After initiation, any talk or
thought about the former life is discouraged; the past is irrelevant now and
age is reckoned from the new birthday.
Most sects are rather moderate in their practices, but some can be quite extreme. Some of the more well known sects are: the Naga babas, the Gorakhnathis or Yogis, the Udasin, the Aghoris, and the Ramanandis,
The Naga sadhus or 'warrior-ascetics'
Naga sadhus are a large and a prominent Shaiva sect, who have existed since the prehistoric past. The Naga sect is subdivided into Akharas, i.e. 'regiments', like an army. Their display of weaponry -- sticks, spears, swords and especially the trident -- have a mostly symbolic function. Among the Nagas are many sadhus who walk about naked.
High up in the icy Himalayas, but naked all the same, Bhola Giri Nagababa blows the serpentine horn, called nagphani, or 'cobra-hood', producing one piercing note. This instrument is related to the cobra (naga), the intimate companion of Lord Shiva, always coiled around his neck.

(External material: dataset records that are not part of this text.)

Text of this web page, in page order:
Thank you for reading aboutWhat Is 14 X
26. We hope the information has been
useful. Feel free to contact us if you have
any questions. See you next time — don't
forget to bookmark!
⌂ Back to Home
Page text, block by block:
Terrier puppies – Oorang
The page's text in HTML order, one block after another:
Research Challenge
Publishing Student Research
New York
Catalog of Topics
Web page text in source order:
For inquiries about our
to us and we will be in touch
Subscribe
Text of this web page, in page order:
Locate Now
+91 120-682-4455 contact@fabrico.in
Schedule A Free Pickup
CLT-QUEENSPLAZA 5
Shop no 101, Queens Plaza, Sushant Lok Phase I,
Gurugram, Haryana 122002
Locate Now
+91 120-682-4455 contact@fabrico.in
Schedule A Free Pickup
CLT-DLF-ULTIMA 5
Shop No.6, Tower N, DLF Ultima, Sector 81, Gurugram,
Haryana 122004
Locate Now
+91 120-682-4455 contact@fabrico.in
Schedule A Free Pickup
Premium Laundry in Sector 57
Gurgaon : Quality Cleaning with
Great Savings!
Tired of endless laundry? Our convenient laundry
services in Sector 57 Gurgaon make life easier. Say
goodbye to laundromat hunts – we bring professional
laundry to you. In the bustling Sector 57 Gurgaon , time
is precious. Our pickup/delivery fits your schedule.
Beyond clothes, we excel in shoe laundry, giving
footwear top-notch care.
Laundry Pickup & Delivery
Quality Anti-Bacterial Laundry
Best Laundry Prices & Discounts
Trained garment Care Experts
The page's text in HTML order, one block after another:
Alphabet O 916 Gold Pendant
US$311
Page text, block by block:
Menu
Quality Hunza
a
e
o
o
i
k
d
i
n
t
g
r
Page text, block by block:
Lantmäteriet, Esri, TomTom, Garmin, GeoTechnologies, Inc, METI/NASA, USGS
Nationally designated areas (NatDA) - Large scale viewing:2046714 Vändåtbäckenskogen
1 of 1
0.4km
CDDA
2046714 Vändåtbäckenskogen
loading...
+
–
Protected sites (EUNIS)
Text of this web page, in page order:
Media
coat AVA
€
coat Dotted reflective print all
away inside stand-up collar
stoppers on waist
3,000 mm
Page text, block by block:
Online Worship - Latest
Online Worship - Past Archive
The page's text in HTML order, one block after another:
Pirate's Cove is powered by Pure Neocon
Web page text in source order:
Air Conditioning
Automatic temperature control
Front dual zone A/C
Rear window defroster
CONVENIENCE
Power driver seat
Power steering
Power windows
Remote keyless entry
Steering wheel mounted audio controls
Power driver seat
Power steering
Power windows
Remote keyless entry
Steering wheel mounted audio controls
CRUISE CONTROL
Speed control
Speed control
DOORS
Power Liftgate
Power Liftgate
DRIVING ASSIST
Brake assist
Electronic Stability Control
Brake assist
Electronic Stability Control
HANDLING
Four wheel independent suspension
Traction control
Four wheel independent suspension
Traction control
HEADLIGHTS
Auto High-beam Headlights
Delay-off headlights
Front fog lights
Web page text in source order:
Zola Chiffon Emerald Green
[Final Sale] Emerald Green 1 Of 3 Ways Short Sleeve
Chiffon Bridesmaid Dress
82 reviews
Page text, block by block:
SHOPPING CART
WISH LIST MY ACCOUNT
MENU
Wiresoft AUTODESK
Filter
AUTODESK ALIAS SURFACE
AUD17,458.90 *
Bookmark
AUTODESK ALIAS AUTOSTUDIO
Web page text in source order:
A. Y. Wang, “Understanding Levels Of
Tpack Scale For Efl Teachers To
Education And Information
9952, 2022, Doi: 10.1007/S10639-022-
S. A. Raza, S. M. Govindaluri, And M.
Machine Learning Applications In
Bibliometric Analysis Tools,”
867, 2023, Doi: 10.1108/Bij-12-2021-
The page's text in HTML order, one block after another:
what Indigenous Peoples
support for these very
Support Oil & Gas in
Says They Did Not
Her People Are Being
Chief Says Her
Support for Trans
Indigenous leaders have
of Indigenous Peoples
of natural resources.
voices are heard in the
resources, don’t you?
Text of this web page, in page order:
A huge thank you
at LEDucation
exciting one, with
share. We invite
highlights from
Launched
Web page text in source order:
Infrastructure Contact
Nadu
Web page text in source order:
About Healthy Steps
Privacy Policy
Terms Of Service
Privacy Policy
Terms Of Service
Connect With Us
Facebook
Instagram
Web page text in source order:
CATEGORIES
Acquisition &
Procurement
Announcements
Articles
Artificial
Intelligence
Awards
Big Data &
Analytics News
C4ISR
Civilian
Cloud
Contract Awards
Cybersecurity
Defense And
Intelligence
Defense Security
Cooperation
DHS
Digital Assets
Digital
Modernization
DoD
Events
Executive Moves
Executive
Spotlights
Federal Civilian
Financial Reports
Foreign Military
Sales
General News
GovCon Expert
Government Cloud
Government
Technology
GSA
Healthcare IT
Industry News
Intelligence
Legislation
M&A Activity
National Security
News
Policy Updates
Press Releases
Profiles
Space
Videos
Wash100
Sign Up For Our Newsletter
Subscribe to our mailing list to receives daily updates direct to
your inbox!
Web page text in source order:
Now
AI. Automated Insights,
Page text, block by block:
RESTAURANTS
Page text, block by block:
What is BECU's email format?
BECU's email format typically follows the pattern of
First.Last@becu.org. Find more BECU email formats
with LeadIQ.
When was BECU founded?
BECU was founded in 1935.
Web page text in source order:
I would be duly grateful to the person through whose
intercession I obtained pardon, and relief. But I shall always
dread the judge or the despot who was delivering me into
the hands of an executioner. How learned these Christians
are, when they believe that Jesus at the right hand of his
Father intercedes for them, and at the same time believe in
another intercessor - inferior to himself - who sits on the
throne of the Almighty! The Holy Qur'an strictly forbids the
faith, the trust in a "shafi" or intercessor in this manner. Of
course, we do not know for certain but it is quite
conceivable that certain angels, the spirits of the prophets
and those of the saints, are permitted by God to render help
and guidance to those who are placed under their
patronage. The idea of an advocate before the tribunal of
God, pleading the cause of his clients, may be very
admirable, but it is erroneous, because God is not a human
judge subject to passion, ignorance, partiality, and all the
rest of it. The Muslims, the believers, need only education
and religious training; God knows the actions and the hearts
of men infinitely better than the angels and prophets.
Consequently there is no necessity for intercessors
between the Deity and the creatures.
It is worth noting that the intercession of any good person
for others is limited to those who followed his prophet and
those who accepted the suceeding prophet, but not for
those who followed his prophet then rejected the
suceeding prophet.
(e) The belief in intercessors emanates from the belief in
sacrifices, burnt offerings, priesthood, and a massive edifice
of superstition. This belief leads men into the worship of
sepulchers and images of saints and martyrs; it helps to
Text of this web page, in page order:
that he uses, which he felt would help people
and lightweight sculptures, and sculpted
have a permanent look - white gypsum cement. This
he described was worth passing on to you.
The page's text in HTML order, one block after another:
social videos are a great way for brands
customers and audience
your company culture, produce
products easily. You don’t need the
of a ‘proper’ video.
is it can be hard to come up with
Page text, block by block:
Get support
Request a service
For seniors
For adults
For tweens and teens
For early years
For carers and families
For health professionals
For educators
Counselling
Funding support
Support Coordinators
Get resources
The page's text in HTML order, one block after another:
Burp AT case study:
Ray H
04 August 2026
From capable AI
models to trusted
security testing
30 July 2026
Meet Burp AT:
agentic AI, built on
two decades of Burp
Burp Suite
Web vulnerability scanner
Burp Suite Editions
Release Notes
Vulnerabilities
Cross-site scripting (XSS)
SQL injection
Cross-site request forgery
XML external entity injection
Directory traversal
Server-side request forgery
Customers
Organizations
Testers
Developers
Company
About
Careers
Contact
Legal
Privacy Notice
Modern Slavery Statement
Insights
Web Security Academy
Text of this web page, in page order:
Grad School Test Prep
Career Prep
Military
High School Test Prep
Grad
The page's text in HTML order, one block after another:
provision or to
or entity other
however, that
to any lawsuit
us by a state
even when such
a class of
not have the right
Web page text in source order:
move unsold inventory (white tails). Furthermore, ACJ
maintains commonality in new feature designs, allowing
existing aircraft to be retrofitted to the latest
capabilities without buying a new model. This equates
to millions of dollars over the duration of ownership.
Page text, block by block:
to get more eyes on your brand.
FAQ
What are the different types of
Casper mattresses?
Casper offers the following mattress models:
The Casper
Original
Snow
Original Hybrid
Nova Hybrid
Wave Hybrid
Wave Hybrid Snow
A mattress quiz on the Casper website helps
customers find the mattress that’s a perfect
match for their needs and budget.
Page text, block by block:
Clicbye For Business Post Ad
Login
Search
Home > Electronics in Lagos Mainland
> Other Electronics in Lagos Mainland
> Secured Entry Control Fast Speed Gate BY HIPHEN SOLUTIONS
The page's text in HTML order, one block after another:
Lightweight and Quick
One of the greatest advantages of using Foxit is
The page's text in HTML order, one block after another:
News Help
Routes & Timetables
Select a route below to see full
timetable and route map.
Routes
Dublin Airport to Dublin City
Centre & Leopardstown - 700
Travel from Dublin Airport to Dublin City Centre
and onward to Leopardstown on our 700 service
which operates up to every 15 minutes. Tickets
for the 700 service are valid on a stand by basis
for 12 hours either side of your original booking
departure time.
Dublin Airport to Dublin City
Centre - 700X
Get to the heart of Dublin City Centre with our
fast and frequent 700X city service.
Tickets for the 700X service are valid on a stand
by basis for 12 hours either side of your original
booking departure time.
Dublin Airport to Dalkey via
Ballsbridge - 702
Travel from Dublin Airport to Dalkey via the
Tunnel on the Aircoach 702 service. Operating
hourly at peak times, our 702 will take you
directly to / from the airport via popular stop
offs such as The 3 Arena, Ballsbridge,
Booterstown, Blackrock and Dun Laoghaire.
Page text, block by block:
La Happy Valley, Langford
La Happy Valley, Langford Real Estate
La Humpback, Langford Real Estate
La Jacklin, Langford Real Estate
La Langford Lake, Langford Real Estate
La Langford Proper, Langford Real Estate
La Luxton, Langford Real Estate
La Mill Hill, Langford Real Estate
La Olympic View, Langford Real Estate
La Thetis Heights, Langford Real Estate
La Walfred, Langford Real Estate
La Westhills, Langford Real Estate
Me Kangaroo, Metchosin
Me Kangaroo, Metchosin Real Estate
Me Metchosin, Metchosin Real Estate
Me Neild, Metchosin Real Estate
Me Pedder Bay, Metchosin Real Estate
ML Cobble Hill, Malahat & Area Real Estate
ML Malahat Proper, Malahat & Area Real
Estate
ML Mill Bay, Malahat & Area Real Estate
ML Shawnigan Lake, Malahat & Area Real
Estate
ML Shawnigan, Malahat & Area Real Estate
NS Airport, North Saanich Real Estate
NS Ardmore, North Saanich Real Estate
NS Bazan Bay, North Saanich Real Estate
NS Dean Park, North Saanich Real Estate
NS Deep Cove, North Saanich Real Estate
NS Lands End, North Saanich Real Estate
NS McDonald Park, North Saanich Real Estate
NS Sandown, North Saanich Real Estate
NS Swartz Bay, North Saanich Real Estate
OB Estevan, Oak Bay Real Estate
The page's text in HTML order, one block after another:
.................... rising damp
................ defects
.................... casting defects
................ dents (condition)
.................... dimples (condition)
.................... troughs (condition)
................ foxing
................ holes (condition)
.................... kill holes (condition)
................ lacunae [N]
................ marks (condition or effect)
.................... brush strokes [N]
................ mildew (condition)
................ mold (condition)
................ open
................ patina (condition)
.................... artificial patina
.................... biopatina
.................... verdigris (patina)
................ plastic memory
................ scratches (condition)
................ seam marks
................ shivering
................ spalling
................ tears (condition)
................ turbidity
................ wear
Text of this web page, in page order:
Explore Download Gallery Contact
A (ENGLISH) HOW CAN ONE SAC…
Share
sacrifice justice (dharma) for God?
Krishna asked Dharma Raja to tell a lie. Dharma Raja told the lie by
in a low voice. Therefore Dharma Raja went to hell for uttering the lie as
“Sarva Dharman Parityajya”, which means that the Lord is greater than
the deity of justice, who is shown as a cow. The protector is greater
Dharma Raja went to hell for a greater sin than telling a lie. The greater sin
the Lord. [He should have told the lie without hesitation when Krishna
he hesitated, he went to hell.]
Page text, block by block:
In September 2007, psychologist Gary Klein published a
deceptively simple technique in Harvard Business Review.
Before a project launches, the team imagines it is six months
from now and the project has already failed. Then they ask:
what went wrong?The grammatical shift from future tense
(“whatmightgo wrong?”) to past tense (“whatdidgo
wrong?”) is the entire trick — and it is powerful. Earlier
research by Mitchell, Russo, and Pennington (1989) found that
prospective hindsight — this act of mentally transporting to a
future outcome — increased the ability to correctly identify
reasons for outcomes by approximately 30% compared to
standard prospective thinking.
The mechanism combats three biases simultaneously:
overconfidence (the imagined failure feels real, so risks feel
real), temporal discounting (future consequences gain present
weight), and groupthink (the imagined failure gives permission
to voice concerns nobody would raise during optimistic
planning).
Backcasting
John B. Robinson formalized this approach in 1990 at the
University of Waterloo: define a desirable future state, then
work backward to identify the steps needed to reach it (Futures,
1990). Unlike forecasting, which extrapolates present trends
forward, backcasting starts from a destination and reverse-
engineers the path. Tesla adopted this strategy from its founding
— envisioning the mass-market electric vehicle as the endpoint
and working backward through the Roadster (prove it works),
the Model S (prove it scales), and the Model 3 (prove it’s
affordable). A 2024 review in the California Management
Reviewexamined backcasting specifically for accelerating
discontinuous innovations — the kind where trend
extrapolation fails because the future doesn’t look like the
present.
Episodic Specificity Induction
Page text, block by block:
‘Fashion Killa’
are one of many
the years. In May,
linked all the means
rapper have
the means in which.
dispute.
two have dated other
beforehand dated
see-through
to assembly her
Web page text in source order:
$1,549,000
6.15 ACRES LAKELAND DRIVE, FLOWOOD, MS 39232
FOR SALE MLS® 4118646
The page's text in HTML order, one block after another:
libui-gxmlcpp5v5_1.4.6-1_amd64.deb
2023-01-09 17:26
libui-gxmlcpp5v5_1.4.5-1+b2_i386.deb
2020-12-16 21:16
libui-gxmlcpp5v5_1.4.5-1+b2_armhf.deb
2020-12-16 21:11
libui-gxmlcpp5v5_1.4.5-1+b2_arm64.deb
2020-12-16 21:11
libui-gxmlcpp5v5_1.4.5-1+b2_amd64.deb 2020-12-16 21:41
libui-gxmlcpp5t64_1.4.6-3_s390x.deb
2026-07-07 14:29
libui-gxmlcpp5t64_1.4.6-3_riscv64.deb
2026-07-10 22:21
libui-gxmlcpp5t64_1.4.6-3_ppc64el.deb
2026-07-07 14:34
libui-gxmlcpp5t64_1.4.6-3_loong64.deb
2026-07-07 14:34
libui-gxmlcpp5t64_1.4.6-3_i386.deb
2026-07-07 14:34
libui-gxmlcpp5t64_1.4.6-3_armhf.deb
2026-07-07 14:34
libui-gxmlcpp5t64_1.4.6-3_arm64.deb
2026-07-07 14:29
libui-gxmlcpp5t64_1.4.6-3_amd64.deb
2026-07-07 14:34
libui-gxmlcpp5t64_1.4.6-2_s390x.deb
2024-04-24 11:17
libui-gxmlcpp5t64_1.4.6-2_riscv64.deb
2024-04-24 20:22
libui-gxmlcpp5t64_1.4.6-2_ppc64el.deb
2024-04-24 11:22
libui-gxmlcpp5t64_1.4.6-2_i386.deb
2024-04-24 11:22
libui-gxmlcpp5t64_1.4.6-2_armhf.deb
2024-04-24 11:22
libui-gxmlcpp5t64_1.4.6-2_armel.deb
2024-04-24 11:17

In their nakedness they do not emanate sexuality. On the contrary, they control, inhibit the sexual 'vibrations', retaining its energy so it can be mystically transformed into psychic and spiritual power.
The chilam, a clay pipe smoked by many sadhus through cupped hands, is filled with tobacco and hashish. Abbé Dubois, a French missionary who lived in India from 1792 to 1823, observed in his Hindu Manners, Customs and Ceremonies: "they attach to their generative organs a heavy weight which they drag about until the power of muscles and nerves is completely destroyed." These asanas are still practised today.